6. **Leiden clustering (graph community detection)**
   - Leiden partitions the neighbor graph into communities with dense within-cluster edges and sparse between-cluster edges.
   - It optimizes a graph quality function (modularity/CPM family) and improves partition connectivity over older methods.
   - Resolution controls granularity: lower = broader groups, higher = finer subclusters.

In [None]:
ad_cluster = ad.copy()

sc.pp.filter_cells(ad_cluster, min_counts=MIN_COUNTS)
sc.pp.filter_cells(ad_cluster, min_genes=MIN_GENES)

sc.pp.normalize_total(ad_cluster, target_sum=TARGET_SUM, inplace=True)
sc.pp.log1p(ad_cluster)

sc.tl.pca(ad_cluster)
sc.pp.neighbors(ad_cluster, n_neighbors=N_NEIGHBORS, n_pcs=N_PCS)
sc.tl.umap(ad_cluster, min_dist=UMAP_MIN_DIST)

for resolution in LEIDEN_RESOLUTIONS:
    key = f'leiden_{resolution}'
    sc.tl.leiden(ad_cluster, resolution=resolution, key_added=key)
    print(f'Computed {key}')

ad_cluster

## Step 8: UMAP quick checks and marker genes

- Plots UMAP colored by sample and final cluster label.
- Computes marker genes with `rank_genes_groups`.
  - Here we use a t-test per gene (cluster vs rest) to rank genes by differential expression signal.
  - This gives interpretable candidate markers for cluster annotation.
- Saves clustered object and markers table.

In [None]:
final_leiden_key = f'leiden_{LEIDEN_RESOLUTIONS[-1]}'

sc.pl.umap(ad_cluster, color=['sample_id', final_leiden_key], wspace=0.35)

sc.tl.rank_genes_groups(ad_cluster, groupby=final_leiden_key, method='t-test')
markers = sc.get.rank_genes_groups_df(ad_cluster, group=None)
display(markers.head())

clustered_path = DATA_OUT_DIR / 'clustered.h5ad'
markers_path = DATA_OUT_DIR / 'markers_by_cluster.csv'

ad_cluster.write(clustered_path)
markers.to_csv(markers_path, index=False)
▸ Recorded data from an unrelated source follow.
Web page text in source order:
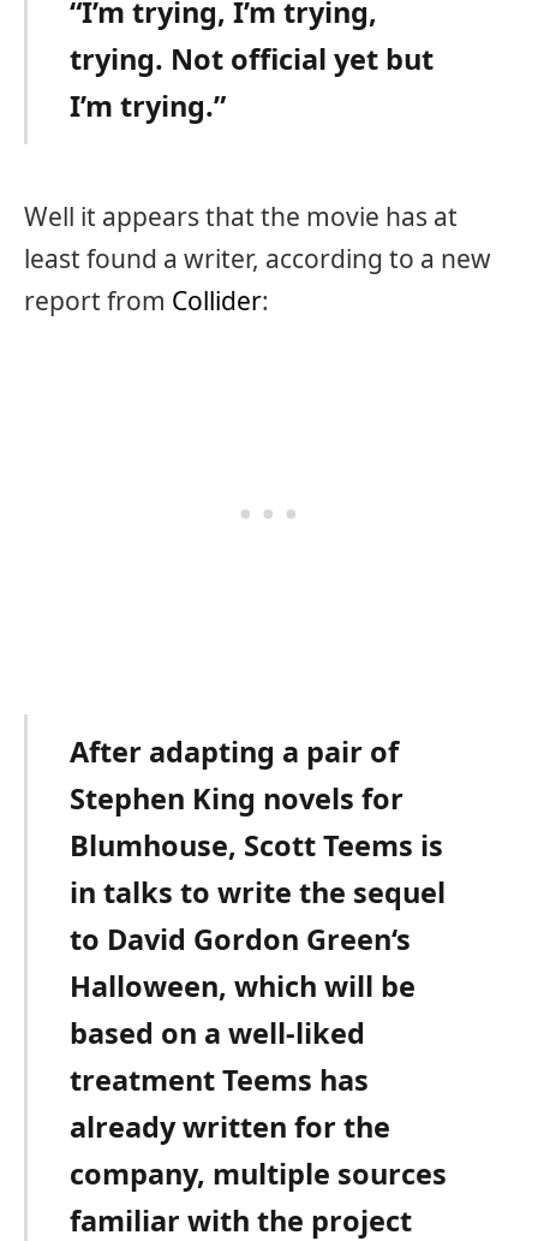
“I’m trying, I’m trying,
trying. Not official yet but
I’m trying.”
Well it appears that the movie has at
least found a writer, according to a new
report from Collider:
After adapting a pair of
Stephen King novels for
Blumhouse, Scott Teems is
in talks to write the sequel
to David Gordon Green‘s
Halloween, which will be
based on a well-liked
treatment Teems has
already written for the
company, multiple sources
familiar with the project
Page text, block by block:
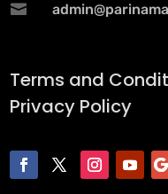

Terms and
Privacy Policy
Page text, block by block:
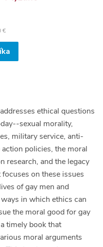
€
ethical questions
sexual morality,
military service, anti-
policies, the moral
research, and the legacy
on these issues
of gay men and
in which ethics can
the moral good for gay
timely book that
moral arguments
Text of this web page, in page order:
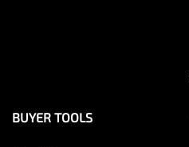
BUYER TOOLS
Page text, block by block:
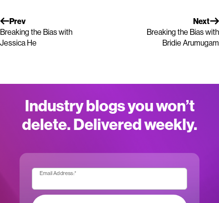
Prev
Breaking the Bias with
Jessica He
Next
Breaking the Bias with
Bridie Arumugam
Industry blogs you won’t
delete. Delivered weekly.
Email Address:*
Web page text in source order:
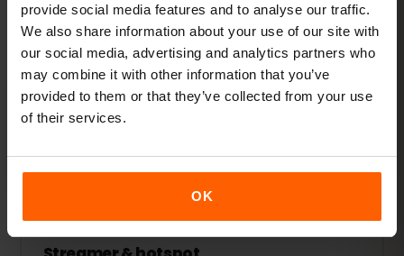
provide social media features and to analyse our traffic.
We also share information about your use of our site with
our social media, advertising and analytics partners who
may combine it with other information that you’ve
provided to them or that they’ve collected from your use
of their services.
OK
POPULAR
Everyday user
Plus social media, music streaming and sharing
photos.
See packages
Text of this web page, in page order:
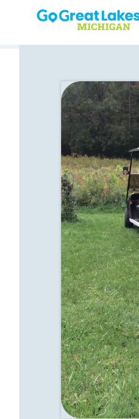
Skip to content
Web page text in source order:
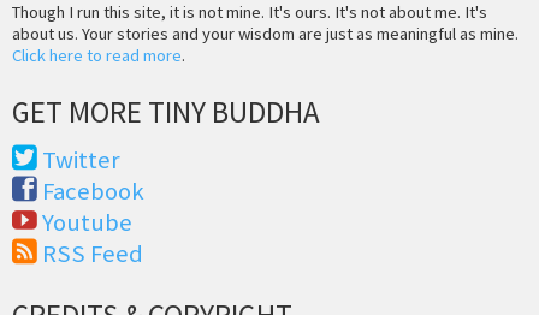
Though I run this site, it is not mine. It's ours. It's not about me. It's
about us. Your stories and your wisdom are just as meaningful as mine.
Click here to read more.
GET MORE TINY BUDDHA
Twitter
Facebook
Youtube
RSS Feed
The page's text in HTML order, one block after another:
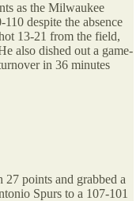
as the Milwaukee
despite the absence
13-21 from the field,
also dished out a game-
in 36 minutes
27 points and grabbed a
Spurs to a 107-101
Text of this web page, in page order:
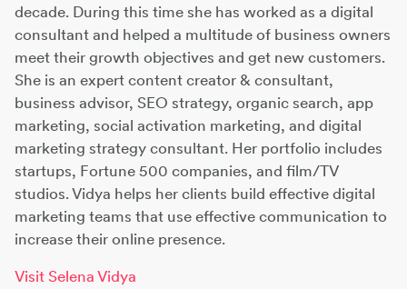
decade. During this time she has worked as a digital
consultant and helped a multitude of business owners
meet their growth objectives and get new customers.
She is an expert content creator & consultant,
business advisor, SEO strategy, organic search, app
marketing, social activation marketing, and digital
marketing strategy consultant. Her portfolio includes
startups, Fortune 500 companies, and film/TV
studios. Vidya helps her clients build effective digital
marketing teams that use effective communication to
increase their online presence.
Visit Selena Vidya
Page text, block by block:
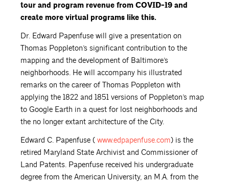
tour and program revenue from COVID-19 and
create more virtual programs like this.
Dr. Edward Papenfuse will give a presentation on
Thomas Poppleton’s significant contribution to the
mapping and the development of Baltimore’s
neighborhoods. He will accompany his illustrated
remarks on the career of Thomas Poppleton with
applying the 1822 and 1851 versions of Poppleton’s map
to Google Earth in a quest for lost neighborhoods and
the no longer extant architecture of the City.
Edward C. Papenfuse ( www.edpapenfuse.com) is the
retired Maryland State Archivist and Commissioner of
Land Patents. Papenfuse received his undergraduate
degree from the American University, an M.A. from the

print(f'Saved clustered AnnData: {clustered_path}')
print(f'Saved marker genes   : {markers_path}')

## Troubleshooting

- If you get `No run directories...`, verify `DATA_DIR` and `RUN_PREFIX`.
- If row mismatch appears in Step 3, one run has inconsistent matrix vs metadata files.
- If `sample_id` values look wrong, adjust `SAMPLE_ID_SPLIT` and `SAMPLE_ID_INDEX`.
- If `scanpy` is missing, install dependencies in your environment before rerunning.